China Plus One: Understanding Vietnam’s Appeal to Investors in Asia

Alberto VettorettiManaging Partner, Dezan Shira & Associates

In recent years, Vietnam has exploded in popularity for “China plus one” investors.

Facing rising costs in China and trade tensions with the US, many foreign investors have sought to complement their China operations by shifting some production to other lower-cost countries.

Vietnam has emerged as perhaps the biggest beneficiary of this trend, boasting a low-cost business environment, geographic proximity to China, and numerous trade agreements with foreign countries. The influx of foreign direct investment into Vietnam has made it one of Asia’s fastest-growing economies, growing by seven percent in 2019.

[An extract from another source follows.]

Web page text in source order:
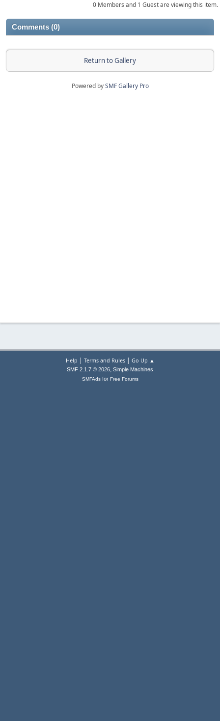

In light of Vietnam’s continually rising popularity, we offer an overview of Vietnam’s business landscape for foreign investors exploring a China plus one solution.

Labor market

Vietnam has competitive labor costs compared to other manufacturing destinations in Southeast Asia, with minimum wages falling between US$132 and US$190 per month. There are four different levels of minimum wage in Vietnam, which generally reflect a given region’s level of development.

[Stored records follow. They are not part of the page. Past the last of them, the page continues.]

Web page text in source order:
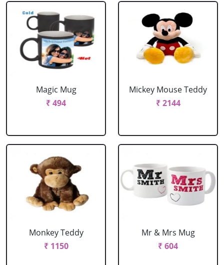
Magic Mug
₹ 494
Mickey Mouse Teddy
₹ 2144
Monkey Teddy
₹ 1150
Mr & Mrs Mug
₹ 604
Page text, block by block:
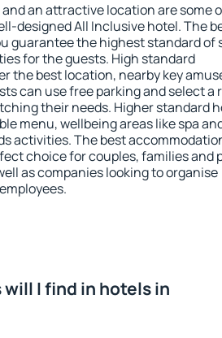
an attractive location are some
designed All Inclusive hotel. The
guarantee the highest standard of
for the guests. High standard
the best location, nearby key
can use free parking and select a
their needs. Higher standard
menu, wellbeing areas like spa
activities. The best
choice for couples, families and
as companies looking to organise
I find in hotels in

Vietnam’s wage levels compare favorably to its competitors in Southeast Asia.

Malaysia’s minimum wages range from US$270 to US$295, Thailand’s from US$248 to US$265, and Indonesia’s from US$120 to US$298.

Vietnam’s minimum wages are even competitive with its less-developed neighbor Cambodia, which has a minimum wage of US$190 in its garment industry.

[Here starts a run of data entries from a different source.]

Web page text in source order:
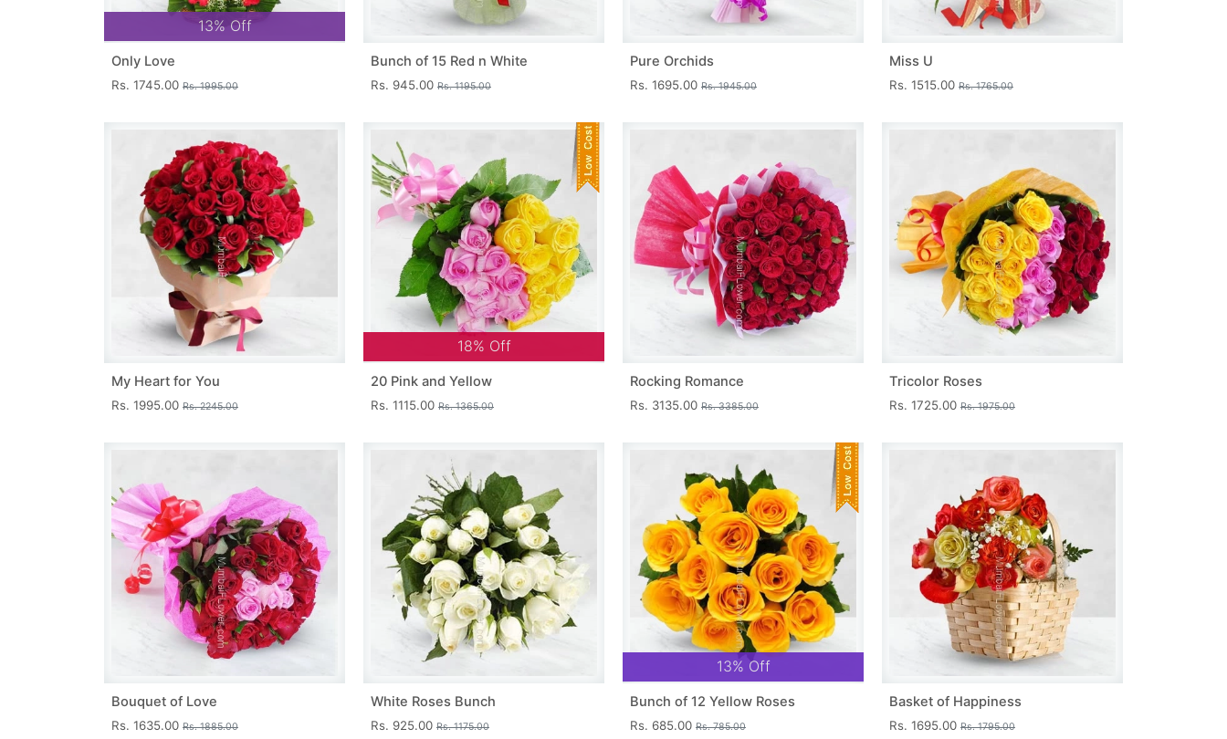
13% Off
Only Love
Rs. 1745.00 Rs. 1995.00
Bunch of 15 Red n White
Rs. 945.00 Rs. 1195.00
Pure Orchids
Rs. 1695.00 Rs. 1945.00
Miss U
Rs. 1515.00 Rs. 1765.00
My Heart for You
Rs. 1995.00 Rs. 2245.00
18% Off
20 Pink and Yellow
Rs. 1115.00 Rs. 1365.00
Rocking Romance
Rs. 3135.00 Rs. 3385.00
Tricolor Roses
Rs. 1725.00 Rs. 1975.00
Bouquet of Love
Rs. 1635.00 Rs. 1885.00
White Roses Bunch
Rs. 925.00 Rs. 1175.00
13% Off
Bunch of 12 Yellow Roses
Rs. 685.00 Rs. 785.00
Basket of Happiness
Rs. 1695.00 Rs. 1795.00

Vietnam levies a standard corporate income tax (CIT) rate of 20 percent. This rate is identical to those of Thailand, Cambodia and lower than Malaysia (24 percent), Indonesia (25 percent), and the Philippines (30 percent).

Besides the standard CIT rate, some industries engaged in natural resource extraction are subject to higher rates. Businesses in oil and gas, however, face CIT rates between 32 and 50 percent, and those in the mineral resource sector have a rate of either 40 or 50 percent.

Vietnam also offers preferential CIT rates for businesses that qualify for various incentive schemes. The preferential CIT rates are 10, 15, or 17 percent depending on the particular incentive.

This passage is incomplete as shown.